PCA: 1 - Scaling Data

In [40]:
from sklearn.preprocessing import StandardScaler
scaler = StandardScaler()

# Fit on training set only.
scaler.fit(train_features)

# Apply transform to both the training set and the test set.
train_features = scaler.transform(train_features)
val_features = scaler.transform(val_features)
test_features = scaler.transform(test_features)

PCA: 2 - PCA

In [41]:
from sklearn.decomposition import PCA

In [42]:
pca = PCA(n_components = 0.95)

pca.fit(train_features)

PCA(n_components=0.95)

In [43]:
train_features = pca.transform(train_features)
val_features = pca.transform(val_features)
test_features = pca.transform(test_features)

In [44]:
METRICS = [
      keras.metrics.TruePositives(name='tp'),
      keras.metrics.FalsePositives(name='fp'),
      keras.metrics.TrueNegatives(name='tn'),
      keras.metrics.FalseNegatives(name='fn'), 
      keras.metrics.BinaryAccuracy(name='accuracy'),
      keras.metrics.Precision(name='precision'),
      keras.metrics.Recall(name='recall'),
      keras.metrics.AUC(name='auc'),
      keras.metrics.AUC(name='prc', curve='PR'), # precision-recall curve
]

def make_model(number_of_hidden_layers=1, activation_function='relu', final_activation_function='sigmoid', learning_rate=1e-3):
  layers = [keras.layers.Dense(
          16, activation='relu',
          input_shape=(train_features.shape[-1],))]
  for layer in range(number_of_hidden_layers):
    layers.append(keras.layers.Dense(16, input_dim=16, activation=activation_function))

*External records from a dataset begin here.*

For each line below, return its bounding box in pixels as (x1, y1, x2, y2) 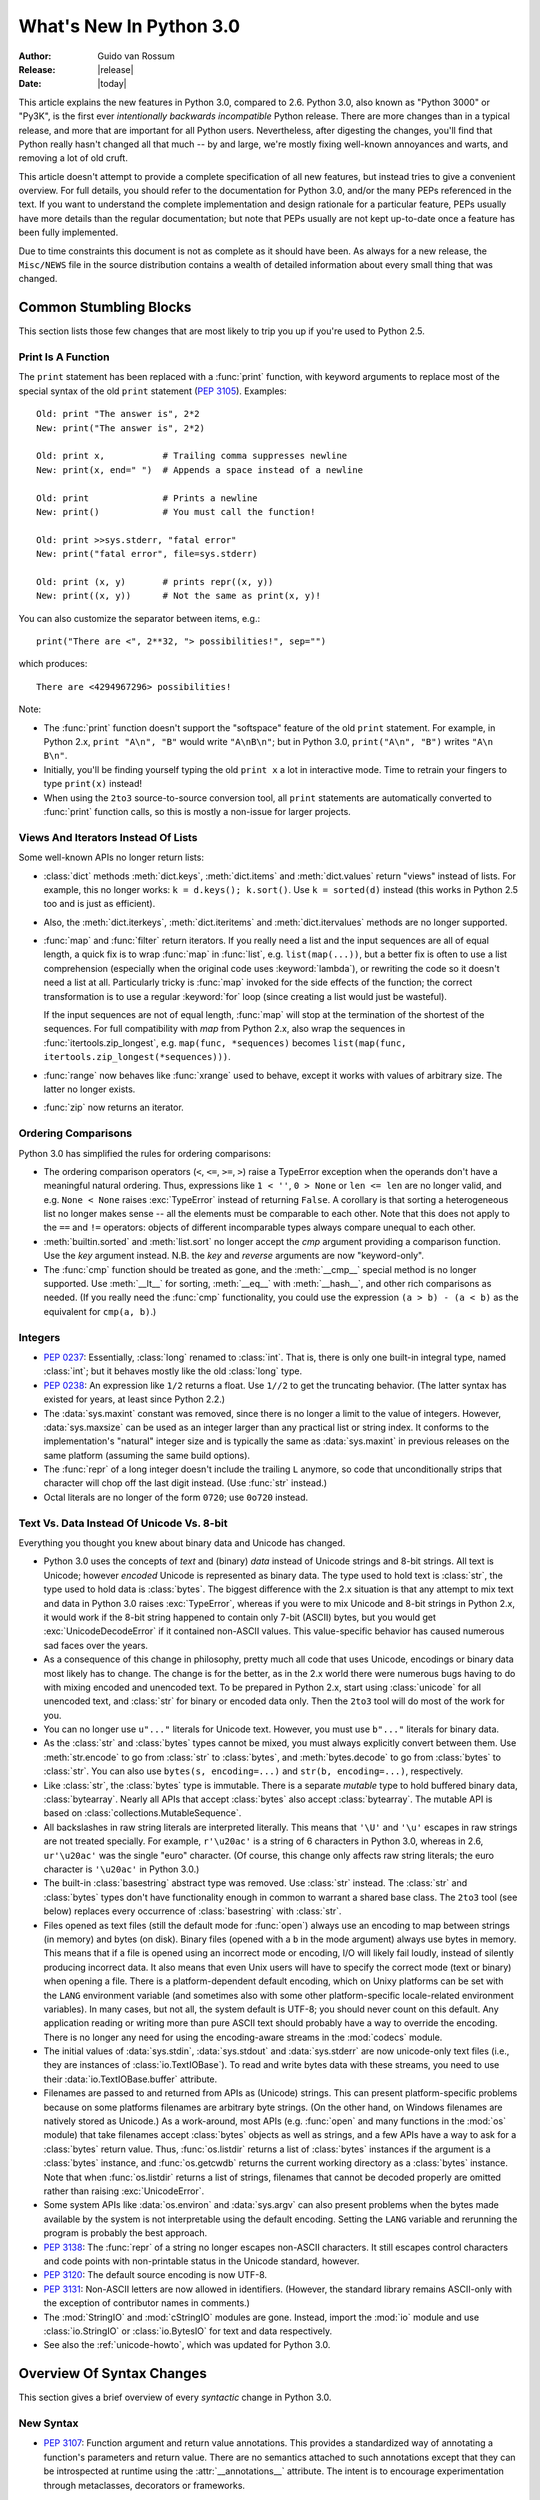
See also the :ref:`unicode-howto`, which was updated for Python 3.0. (43, 2339, 331, 2351)
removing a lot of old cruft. (18, 152, 129, 164)
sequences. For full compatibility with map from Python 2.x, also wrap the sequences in (43, 1023, 405, 1035)
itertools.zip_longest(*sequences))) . (43, 1051, 232, 1063)
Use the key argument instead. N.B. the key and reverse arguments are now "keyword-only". (43, 1250, 425, 1262)
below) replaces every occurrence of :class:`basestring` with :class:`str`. (43, 1905, 342, 1917)
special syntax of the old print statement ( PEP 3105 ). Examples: (18, 385, 287, 397)
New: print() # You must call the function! (36, 506, 316, 517)
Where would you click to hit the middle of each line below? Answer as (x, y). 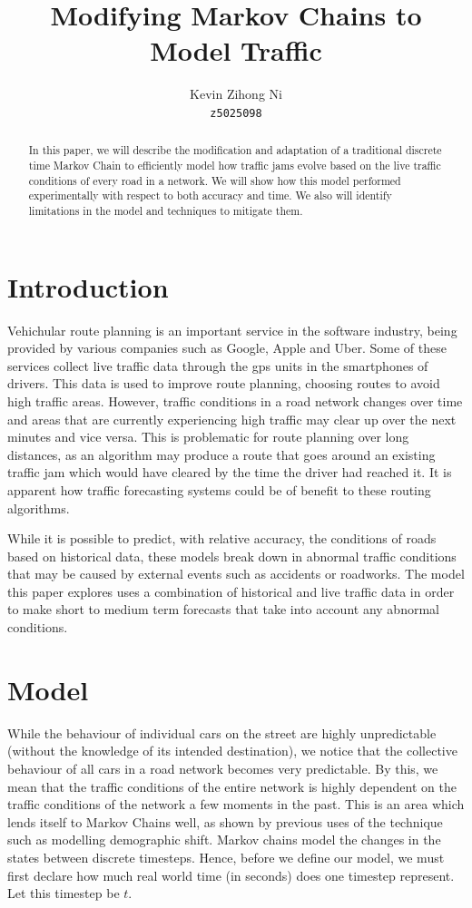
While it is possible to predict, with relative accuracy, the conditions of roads (222, 538)
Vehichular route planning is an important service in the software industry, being (232, 330)
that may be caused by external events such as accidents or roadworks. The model (236, 574)
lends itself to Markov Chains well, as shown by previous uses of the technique (225, 821)
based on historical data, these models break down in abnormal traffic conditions (232, 556)
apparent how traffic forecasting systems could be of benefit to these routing (219, 489)
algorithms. (39, 508)
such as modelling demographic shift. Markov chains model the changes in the (224, 840)
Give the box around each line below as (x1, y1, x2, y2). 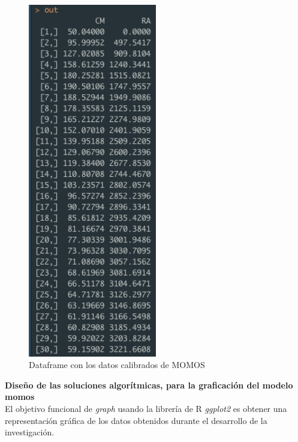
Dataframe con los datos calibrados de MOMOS (29, 358, 205, 371)
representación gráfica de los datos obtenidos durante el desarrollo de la (5, 414, 267, 426)
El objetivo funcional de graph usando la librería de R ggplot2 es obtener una (5, 402, 287, 414)
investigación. (5, 426, 55, 438)
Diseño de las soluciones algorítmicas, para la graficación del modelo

  layers.append(keras.layers.Dropout(0.5))
  layers.append(keras.layers.Dense(1, activation=final_activation_function))

  model = keras.Sequential(layers)

  model.compile(
      optimizer=keras.optimizers.Adam(learning_rate=learning_rate),
      loss=keras.losses.BinaryCrossentropy(),
      metrics=METRICS)

  return model


In [45]:
EPOCHS = 10 #was 100
BATCH_SIZE = 2 #was 2048

early_stopping = tf.keras.callbacks.EarlyStopping(
    monitor='val_prc', 
    verbose=1,
    patience=10,
    mode='max',
    restore_best_weights=True)

In [46]:
model = make_model()
model.summary()

Model: "sequential_11"
_________________________________________________________________
 Layer (type)                Output Shape              Param #   
 dense_33 (Dense)            (None, 16)                320       
                                                                 
 dense_34 (Dense)            (None, 16)                272       
                                                                 
 dropout_11 (Dropout)        (None, 16)                0         
                                                                 
 dense_35 (Dense)            (None, 1)                 17        
                                                                 
Total params: 609
Trainable params: 609
Non-trainable params: 0
_________________________________________________________________


In [47]:
pos_features = train_features[bool_train_labels]
neg_features = train_features[~bool_train_labels]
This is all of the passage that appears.